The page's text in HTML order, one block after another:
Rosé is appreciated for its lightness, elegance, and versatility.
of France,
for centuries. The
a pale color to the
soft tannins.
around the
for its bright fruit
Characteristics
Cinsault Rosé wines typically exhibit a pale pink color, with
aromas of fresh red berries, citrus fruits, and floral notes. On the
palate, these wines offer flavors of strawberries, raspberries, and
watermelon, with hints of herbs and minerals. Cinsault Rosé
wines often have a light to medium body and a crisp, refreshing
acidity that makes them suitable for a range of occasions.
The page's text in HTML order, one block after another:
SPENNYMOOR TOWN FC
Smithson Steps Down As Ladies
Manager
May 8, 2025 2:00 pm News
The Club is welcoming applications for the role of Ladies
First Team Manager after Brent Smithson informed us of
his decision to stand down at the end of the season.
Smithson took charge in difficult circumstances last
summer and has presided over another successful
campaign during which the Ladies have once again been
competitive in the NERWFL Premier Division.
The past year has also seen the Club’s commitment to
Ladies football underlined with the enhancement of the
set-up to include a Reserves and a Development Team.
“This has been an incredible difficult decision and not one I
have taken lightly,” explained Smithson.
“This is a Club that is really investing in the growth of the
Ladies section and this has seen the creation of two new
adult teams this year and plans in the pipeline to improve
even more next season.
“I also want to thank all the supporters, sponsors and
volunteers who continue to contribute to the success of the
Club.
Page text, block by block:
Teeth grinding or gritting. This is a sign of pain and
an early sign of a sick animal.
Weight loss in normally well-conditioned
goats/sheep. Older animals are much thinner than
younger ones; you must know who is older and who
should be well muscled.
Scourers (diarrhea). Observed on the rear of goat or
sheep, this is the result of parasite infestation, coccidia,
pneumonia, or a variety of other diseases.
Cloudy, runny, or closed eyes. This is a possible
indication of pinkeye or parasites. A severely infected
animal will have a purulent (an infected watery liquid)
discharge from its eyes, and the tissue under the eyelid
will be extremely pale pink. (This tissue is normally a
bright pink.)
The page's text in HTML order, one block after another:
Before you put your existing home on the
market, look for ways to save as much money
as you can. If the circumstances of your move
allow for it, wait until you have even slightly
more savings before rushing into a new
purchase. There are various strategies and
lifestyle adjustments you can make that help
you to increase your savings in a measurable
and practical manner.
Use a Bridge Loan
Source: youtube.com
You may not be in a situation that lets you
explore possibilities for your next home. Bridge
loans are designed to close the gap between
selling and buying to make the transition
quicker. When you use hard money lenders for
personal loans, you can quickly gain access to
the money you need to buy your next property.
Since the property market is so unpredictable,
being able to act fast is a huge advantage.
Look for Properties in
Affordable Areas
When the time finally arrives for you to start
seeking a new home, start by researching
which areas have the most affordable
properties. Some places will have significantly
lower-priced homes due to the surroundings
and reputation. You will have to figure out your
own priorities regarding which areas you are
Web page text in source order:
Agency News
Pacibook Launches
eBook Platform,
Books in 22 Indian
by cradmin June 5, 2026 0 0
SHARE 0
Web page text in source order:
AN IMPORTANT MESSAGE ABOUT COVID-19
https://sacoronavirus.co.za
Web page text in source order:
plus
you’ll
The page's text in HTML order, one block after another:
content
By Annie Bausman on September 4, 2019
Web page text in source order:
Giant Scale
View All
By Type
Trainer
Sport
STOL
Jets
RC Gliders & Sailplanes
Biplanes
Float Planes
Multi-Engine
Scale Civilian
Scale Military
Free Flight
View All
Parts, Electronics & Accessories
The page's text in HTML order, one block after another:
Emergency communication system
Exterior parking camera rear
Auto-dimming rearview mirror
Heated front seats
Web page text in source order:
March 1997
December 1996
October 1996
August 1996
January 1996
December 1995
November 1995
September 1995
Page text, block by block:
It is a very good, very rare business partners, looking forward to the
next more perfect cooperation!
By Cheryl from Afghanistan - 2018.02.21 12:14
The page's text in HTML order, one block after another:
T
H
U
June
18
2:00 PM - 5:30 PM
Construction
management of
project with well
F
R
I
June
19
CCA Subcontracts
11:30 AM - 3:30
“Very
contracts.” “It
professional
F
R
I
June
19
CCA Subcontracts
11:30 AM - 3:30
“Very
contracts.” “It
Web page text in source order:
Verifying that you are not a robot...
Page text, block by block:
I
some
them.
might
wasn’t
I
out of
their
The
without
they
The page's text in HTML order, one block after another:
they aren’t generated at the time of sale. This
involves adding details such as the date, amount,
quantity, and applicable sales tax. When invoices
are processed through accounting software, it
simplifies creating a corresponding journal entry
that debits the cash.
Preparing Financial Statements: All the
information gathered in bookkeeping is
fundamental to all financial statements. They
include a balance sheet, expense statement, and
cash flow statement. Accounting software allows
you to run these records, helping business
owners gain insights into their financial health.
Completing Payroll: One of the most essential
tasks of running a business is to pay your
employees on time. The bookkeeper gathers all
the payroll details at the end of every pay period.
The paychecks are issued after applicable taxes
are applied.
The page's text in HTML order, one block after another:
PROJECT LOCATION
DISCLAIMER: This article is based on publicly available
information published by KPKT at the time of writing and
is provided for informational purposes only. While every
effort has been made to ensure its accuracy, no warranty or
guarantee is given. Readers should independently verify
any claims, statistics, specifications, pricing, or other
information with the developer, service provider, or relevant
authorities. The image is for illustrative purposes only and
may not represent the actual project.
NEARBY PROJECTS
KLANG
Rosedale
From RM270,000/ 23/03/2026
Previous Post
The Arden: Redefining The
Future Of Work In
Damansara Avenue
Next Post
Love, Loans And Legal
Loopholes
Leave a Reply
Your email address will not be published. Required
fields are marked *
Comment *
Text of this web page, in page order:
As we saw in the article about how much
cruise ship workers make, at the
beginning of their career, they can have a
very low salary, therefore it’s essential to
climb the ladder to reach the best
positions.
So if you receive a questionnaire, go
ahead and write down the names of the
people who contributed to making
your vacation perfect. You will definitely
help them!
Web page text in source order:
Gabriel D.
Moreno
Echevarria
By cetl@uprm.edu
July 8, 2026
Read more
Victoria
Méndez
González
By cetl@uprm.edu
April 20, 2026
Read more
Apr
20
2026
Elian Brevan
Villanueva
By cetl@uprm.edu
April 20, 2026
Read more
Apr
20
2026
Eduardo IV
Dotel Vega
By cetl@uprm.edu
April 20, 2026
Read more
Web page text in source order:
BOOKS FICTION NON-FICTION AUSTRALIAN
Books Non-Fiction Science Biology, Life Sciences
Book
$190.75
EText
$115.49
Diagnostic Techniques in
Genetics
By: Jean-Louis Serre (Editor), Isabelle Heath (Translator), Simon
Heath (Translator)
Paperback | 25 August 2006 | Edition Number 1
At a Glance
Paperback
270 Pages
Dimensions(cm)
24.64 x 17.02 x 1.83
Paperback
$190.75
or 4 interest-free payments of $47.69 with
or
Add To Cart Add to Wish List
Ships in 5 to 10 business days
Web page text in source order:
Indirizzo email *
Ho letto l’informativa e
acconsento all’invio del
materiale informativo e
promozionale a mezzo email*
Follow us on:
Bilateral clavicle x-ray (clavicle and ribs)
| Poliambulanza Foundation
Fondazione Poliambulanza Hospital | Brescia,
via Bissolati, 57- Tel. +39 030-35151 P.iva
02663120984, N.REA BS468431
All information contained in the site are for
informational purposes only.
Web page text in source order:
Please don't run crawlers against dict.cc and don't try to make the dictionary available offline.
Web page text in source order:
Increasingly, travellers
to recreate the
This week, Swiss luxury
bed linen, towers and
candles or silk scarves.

### [Required action]
Please set down again, word for word, only the lines from the start of the entries through the line with "palate, these wines", both ends included.

### [Finished task]
The page's text in HTML order, one block after another:
Rosé is appreciated for its lightness, elegance, and versatility.
of France,
for centuries. The
a pale color to the
soft tannins.
around the
for its bright fruit
Characteristics
Cinsault Rosé wines typically exhibit a pale pink color, with
aromas of fresh red berries, citrus fruits, and floral notes. On the
palate, these wines offer flavors of strawberries, raspberries, and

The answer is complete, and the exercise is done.